Lui è il figlio di una famiglia di coltivatori di cedri che li ha sempre venduti ad una comunità di ebrei ortodossi e continua a farlo, rispettando le regole impartite dalle generazioni precedenti. Ha rinunciato a tutto, ad una vita a Roma e anche alla famiglia, per continuare la tradizione. Lei viene dalla comunità ortodossa ed è prigioniera in una religione in cui non crede più, almeno non così tanto da rispettarne i dettami ortodossi. Nel meridione contadino fantasioso in cui la cura della terra è presentata come una pratica curativa piena di gioia, balli canti e felicità, mai come una fatica, i due si incontrano e non senza resistenze stabiliscono una forma di strana comunicazione in incognito tramite un forum online (!).

Di cosa parla davvero Alla vita? Di eredità familiari che creano mondi di regole di cui si rimane prigionieri malvolentieri? Di come ci si muove in questi spazi? Delle prigioni dell’anima? Forse di un ritorno ALLA VITA come dice il titolo? Qualsiasi sia la risposta che ogni spettatore può darsi Stéphane Freiss (il regista) non riesce a centrarla e Alla vita rimane un abbozzo di film più che un film vero. La cosa è tanto più fastidiosa quanto è evidente che le persone coinvolte funzionerebbero. La coppia di poche parole formata da Riccardo Scamarcio e Lou de Laâge (un’abbonata ai film di religiosità dura e pura dopo Agnus Dei) funziona e anzi sembra di capire che la loro recitazione, proprio perché di poche parole, abbia possibilità di racconto molto più ampie della sceneggiatura o della regia standardizzata e pavida di Freiss.

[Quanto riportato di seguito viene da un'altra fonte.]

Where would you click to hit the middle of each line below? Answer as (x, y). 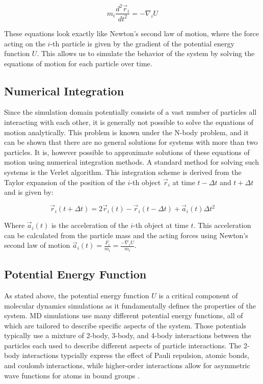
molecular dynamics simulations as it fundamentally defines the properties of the (130, 305)
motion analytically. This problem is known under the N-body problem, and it (126, 132)
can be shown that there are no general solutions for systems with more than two (131, 142)
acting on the (25, 43)
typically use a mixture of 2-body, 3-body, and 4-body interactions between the (128, 335)
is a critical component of (198, 295)
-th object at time (161, 225)
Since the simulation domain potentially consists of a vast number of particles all (130, 112)
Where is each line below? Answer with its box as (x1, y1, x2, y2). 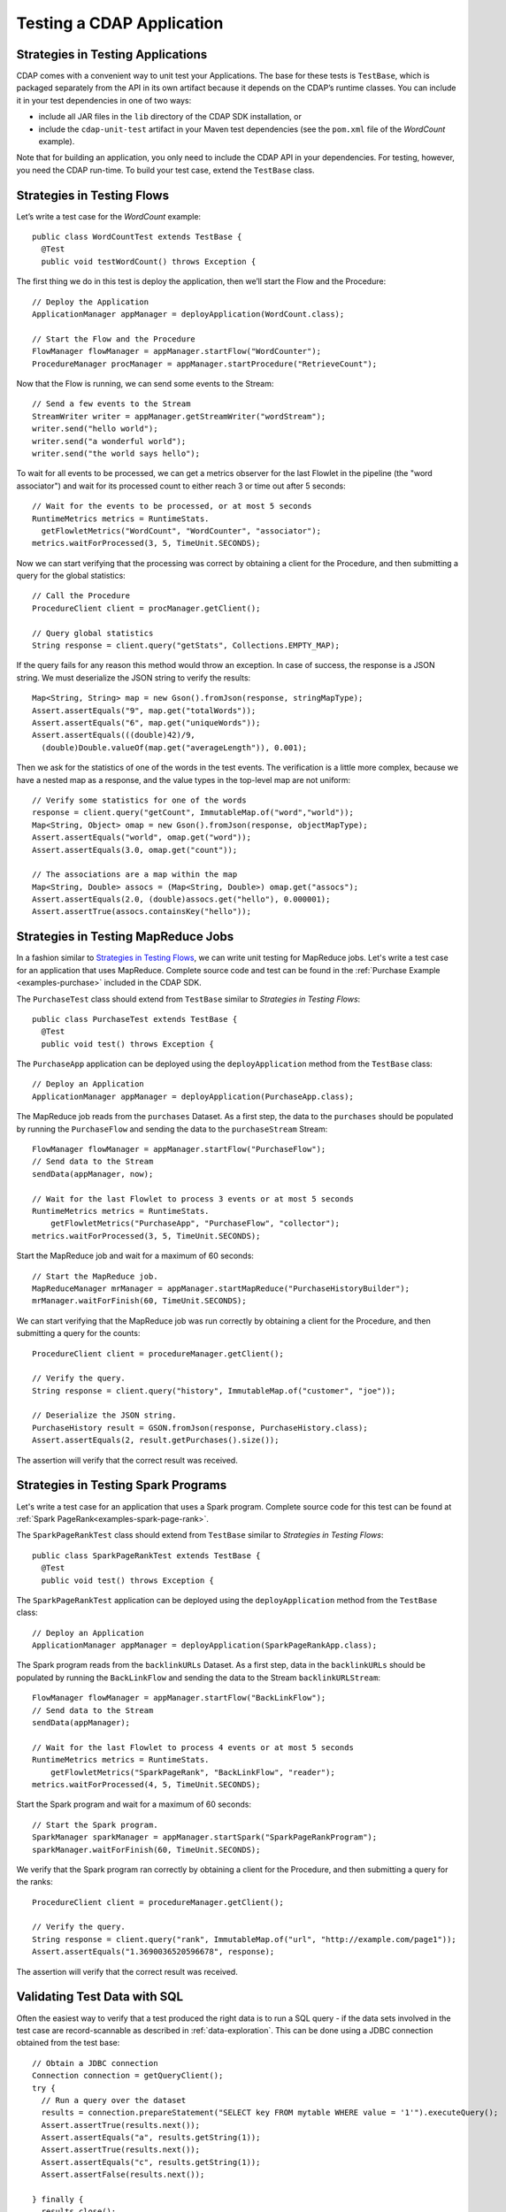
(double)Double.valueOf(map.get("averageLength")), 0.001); (41, 742, 308, 752)
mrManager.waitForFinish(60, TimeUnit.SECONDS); (32, 1296, 247, 1306)
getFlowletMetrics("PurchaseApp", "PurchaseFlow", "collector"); (50, 1218, 341, 1229)
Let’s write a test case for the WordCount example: (16, 211, 202, 221)
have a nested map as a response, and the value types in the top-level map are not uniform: (16, 774, 351, 785)
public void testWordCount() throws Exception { (41, 257, 257, 266)
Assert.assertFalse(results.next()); (41, 2170, 205, 2180)
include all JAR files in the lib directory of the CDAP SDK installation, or (38, 111, 303, 122)
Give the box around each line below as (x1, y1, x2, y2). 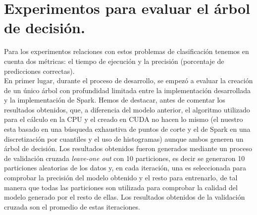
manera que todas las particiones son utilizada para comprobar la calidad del (4, 182, 238, 192)
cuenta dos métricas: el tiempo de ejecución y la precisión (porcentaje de (4, 55, 224, 66)
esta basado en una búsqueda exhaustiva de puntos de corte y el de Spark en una (4, 124, 251, 134)
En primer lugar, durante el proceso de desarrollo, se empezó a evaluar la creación (4, 75, 253, 86)
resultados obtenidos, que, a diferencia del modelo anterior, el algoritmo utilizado (4, 104, 250, 114)
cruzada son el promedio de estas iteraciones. (4, 201, 140, 212)
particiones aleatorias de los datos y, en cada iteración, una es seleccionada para (4, 162, 247, 173)
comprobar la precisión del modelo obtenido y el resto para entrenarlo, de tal (4, 172, 238, 183)
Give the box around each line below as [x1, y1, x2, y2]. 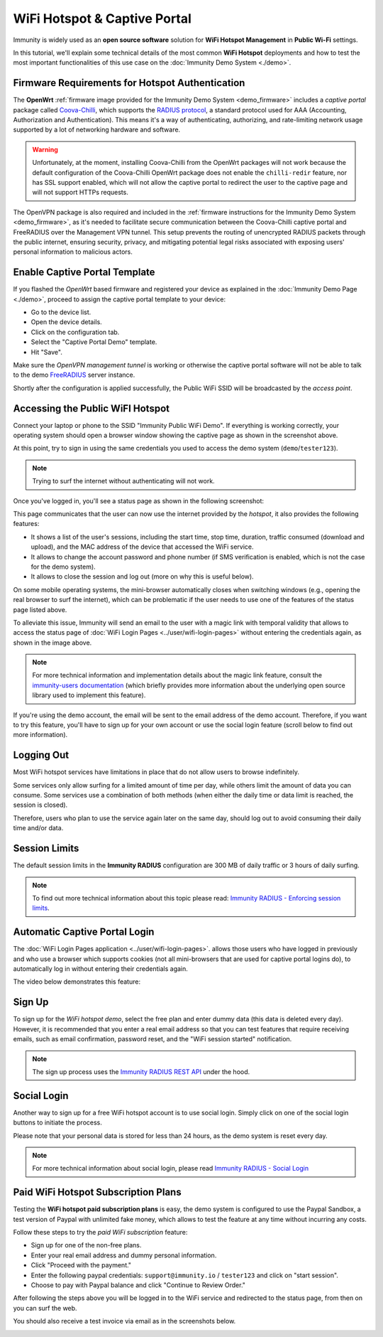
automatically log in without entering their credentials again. [13, 965, 188, 973]
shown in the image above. [13, 638, 92, 647]
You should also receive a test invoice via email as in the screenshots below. [13, 1317, 236, 1326]
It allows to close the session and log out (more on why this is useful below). [30, 572, 255, 581]
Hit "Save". [30, 348, 63, 356]
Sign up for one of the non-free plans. [30, 1241, 142, 1250]
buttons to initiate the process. [13, 1118, 103, 1127]
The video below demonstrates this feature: [13, 977, 141, 986]
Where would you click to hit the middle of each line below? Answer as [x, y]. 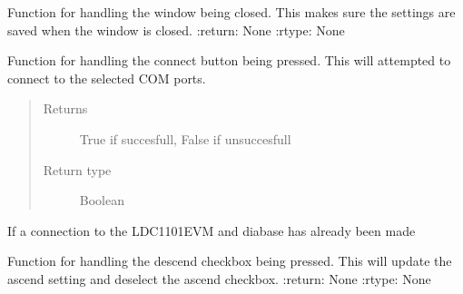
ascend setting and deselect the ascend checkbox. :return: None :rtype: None [219, 278]
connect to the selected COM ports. [107, 78]
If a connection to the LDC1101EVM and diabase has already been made [212, 230]
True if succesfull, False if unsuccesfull [185, 138]
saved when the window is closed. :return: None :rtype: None [176, 29]
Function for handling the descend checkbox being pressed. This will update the [230, 261]
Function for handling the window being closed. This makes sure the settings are [231, 12]
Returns [65, 108]
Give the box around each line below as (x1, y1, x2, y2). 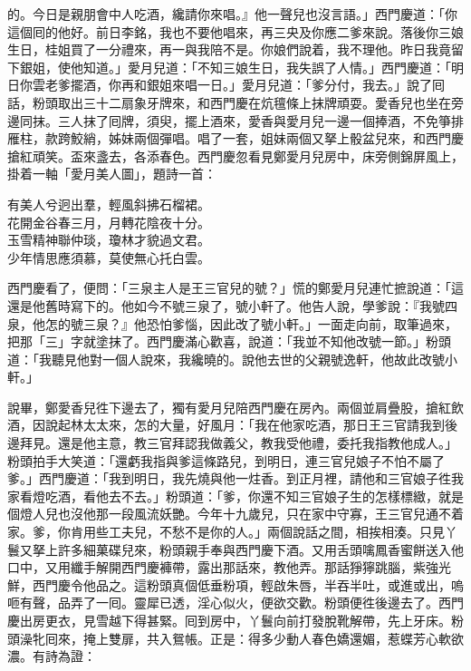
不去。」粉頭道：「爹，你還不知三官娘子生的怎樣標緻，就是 (120, 486, 464, 505)
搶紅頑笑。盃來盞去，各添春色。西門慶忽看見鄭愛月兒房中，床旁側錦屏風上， (7, 146, 464, 165)
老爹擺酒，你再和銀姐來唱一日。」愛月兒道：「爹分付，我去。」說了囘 (44, 75, 445, 94)
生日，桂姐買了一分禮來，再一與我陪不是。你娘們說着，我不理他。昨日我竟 (7, 40, 451, 59)
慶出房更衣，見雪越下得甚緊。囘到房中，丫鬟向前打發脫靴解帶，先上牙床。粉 (7, 611, 464, 629)
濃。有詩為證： (7, 647, 96, 666)
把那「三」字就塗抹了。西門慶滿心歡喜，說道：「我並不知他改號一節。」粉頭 (7, 332, 451, 351)
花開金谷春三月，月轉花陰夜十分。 (7, 212, 210, 231)
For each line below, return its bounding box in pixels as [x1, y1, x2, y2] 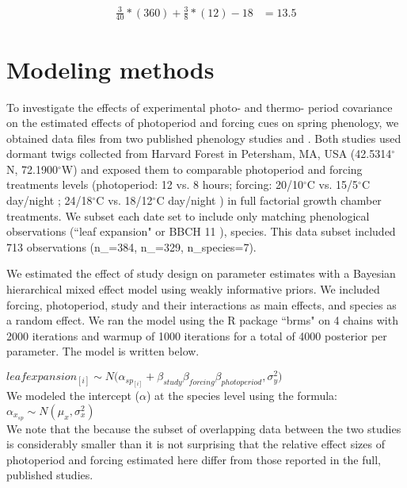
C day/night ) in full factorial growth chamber [156, 192, 382, 209]
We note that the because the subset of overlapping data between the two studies [6, 420, 401, 436]
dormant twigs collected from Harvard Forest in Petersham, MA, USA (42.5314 [6, 145, 392, 162]
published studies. [6, 467, 93, 483]
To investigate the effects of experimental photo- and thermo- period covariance [6, 98, 393, 115]
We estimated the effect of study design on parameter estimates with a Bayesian [6, 265, 396, 282]
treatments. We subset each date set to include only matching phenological [6, 207, 370, 224]
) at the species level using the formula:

Ci saranno tutte le scene che è lecito prevedere dallo sguardo verso l’orizzonte che suggerisce un mutamento, fino al delicato incontro che non diventa carnale, fino addirittura al più classico dei vestiti rossi (come la passione) che, indossato, certifica la caduta delle barriere e l’adesione ad una vita più autentica in contatto con il proprio intimo sentire. Una redenzione che viene dalla vita contadina, ovviamente.